* _Exercise requirements_
Please transcribe every record below exactly, leaving out the pictures.

******************************

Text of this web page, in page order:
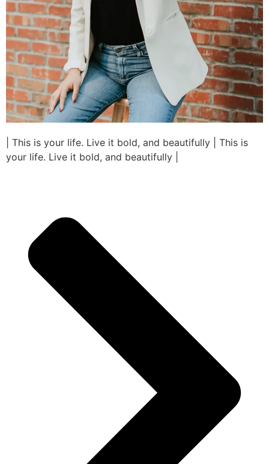
| This is your life. Live it bold, and beautifully | This is
your life. Live it bold, and beautifully |
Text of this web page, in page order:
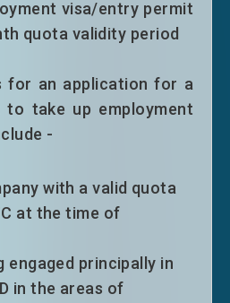
normally be granted an
on time limitation
years.
through the APT
will normally be
other conditions
visa/entry permit
quota validity period
for an application for a
take up employment
-
with a valid quota
at the time of
engaged principally in
in the areas of
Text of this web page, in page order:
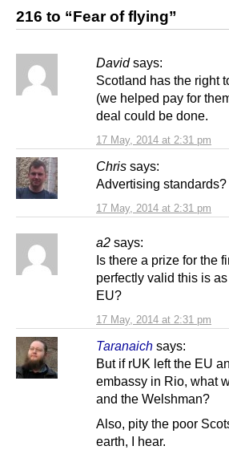
216 to “Fear of flying”
David says:
17 May, 2014 at 2:31 pm
Scotland has the right
(we helped pay for
deal could be done.
Chris says:
17 May, 2014 at 2:31 pm
Advertising standards?
a2 says:
17 May, 2014 at 2:31 pm
Is there a prize for the
perfectly valid this is
EU?
Taranaich says:
But if rUK left the EU
embassy in Rio, what
and the Welshman?
Also, pity the poor
earth, I hear.
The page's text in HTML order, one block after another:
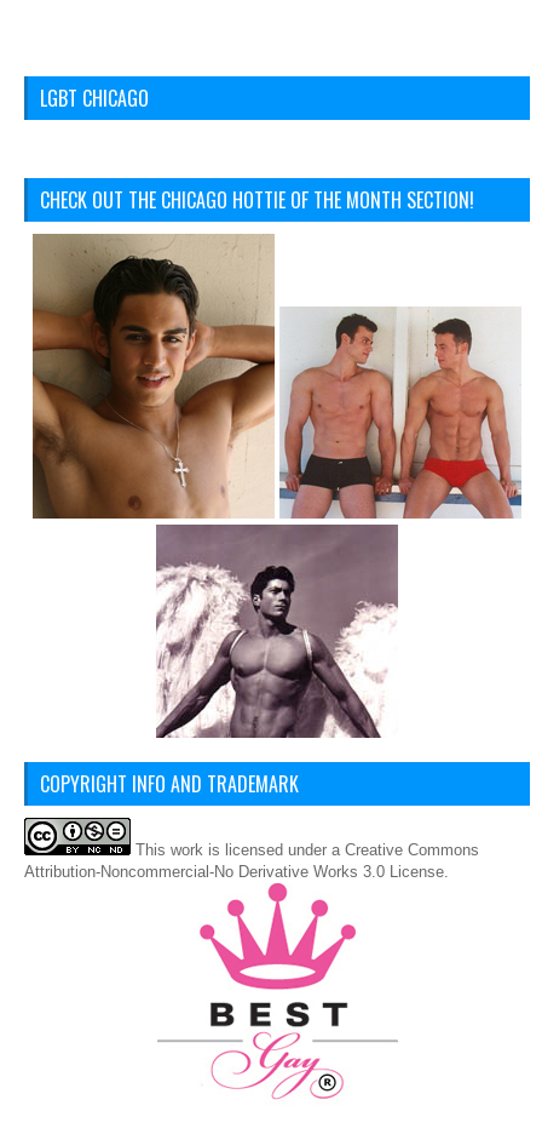
LGBT CHICAGO
CHECK OUT THE CHICAGO HOTTIE OF THE MONTH SECTION!
COPYRIGHT INFO AND TRADEMARK
This work is licensed under a Creative Commons
Attribution-Noncommercial-No Derivative Works 3.0 License
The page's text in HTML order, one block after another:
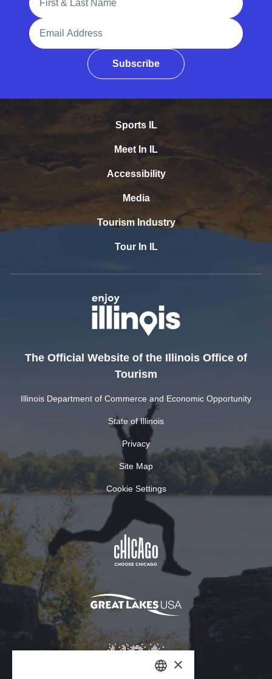
Email Address
Subscribe
Sports IL
Meet In IL
Accessibility
Media
Tourism Industry
Tour In IL
The Official Website of the Illinois Office of
Tourism
Illinois Department of Commerce and Economic Opportunity
State of Illinois
Privacy
Site Map
Cookie Settings
×
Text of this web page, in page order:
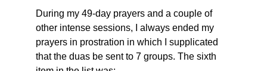
During my 49-day prayers and a couple of
other intense sessions, I always ended my
prayers in prostration in which I supplicated
that the duas be sent to 7 groups. The sixth
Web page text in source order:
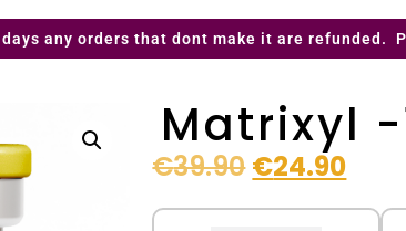
any orders that dont make it are refunded.
Matrixyl -
€39.90€24.90
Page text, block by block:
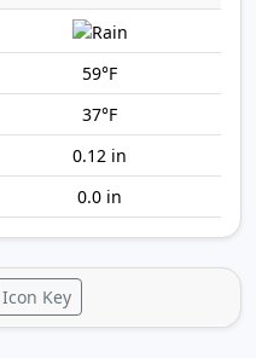
59°F
37°F
0.12 in
0.0 in
Key
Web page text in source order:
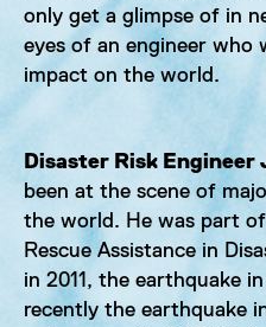
only get a glimpse of in
eyes of an engineer who
impact on the world.
Disaster Risk Engineer
been at the scene of
the world. He was part
Rescue Assistance in
in 2011, the earthquake
recently the earthquake
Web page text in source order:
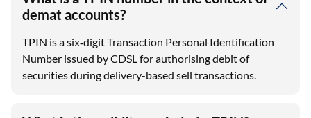
What is a TPIN number in the context of
demat accounts?
TPIN is a six‑digit Transaction Personal Identification
Number issued by CDSL for authorising debit of
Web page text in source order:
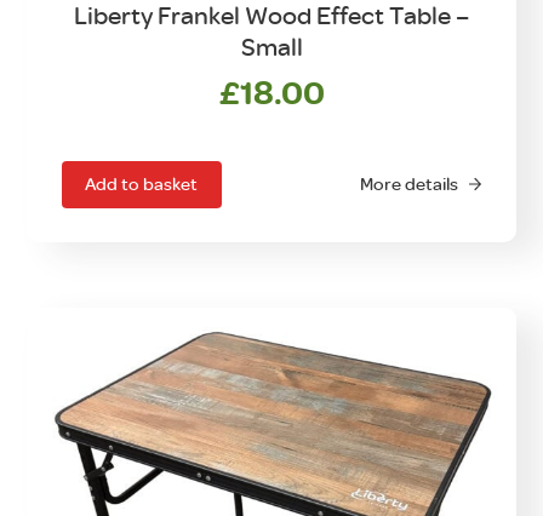
Liberty Frankel Wood Effect Table –
Small
£18.00
Add to basket More details

******************************

* _Task output_
Text of this web page, in page order:
| This is your life. Live it bold, and beautifully | This is
your life. Live it bold, and beautifully |
Text of this web page, in page order:
normally be granted an
on time limitation
years.
through the APT
will normally be
other conditions
visa/entry permit
quota validity period
for an application for a
take up employment
-
with a valid quota
at the time of
engaged principally in
in the areas of
Text of this web page, in page order:
216 to “Fear of flying”
David says:
17 May, 2014 at 2:31 pm
Scotland has the right
(we helped pay for
deal could be done.
Chris says:
17 May, 2014 at 2:31 pm
Advertising standards?
a2 says:
17 May, 2014 at 2:31 pm
Is there a prize for the
perfectly valid this is
EU?
Taranaich says:
But if rUK left the EU
embassy in Rio, what
and the Welshman?
Also, pity the poor
earth, I hear.
The page's text in HTML order, one block after another:
LGBT CHICAGO
CHECK OUT THE CHICAGO HOTTIE OF THE MONTH SECTION!
COPYRIGHT INFO AND TRADEMARK
This work is licensed under a Creative Commons
Attribution-Noncommercial-No Derivative Works 3.0 License
The page's text in HTML order, one block after another:
Email Address
Subscribe
Sports IL
Meet In IL
Accessibility
Media
Tourism Industry
Tour In IL
The Official Website of the Illinois Office of
Tourism
Illinois Department of Commerce and Economic Opportunity
State of Illinois
Privacy
Site Map
Cookie Settings
×
Text of this web page, in page order:
During my 49-day prayers and a couple of
other intense sessions, I always ended my
prayers in prostration in which I supplicated
that the duas be sent to 7 groups. The sixth
Web page text in source order:
any orders that dont make it are refunded.
Matrixyl -
€39.90€24.90
Page text, block by block:
59°F
37°F
0.12 in
0.0 in
Key
Web page text in source order:
only get a glimpse of in
eyes of an engineer who
impact on the world.
Disaster Risk Engineer
been at the scene of
the world. He was part
Rescue Assistance in
in 2011, the earthquake
recently the earthquake
Web page text in source order:
What is a TPIN number in the context of
demat accounts?
TPIN is a six‑digit Transaction Personal Identification
Number issued by CDSL for authorising debit of
Web page text in source order:
Liberty Frankel Wood Effect Table –
Small
£18.00
Add to basket More details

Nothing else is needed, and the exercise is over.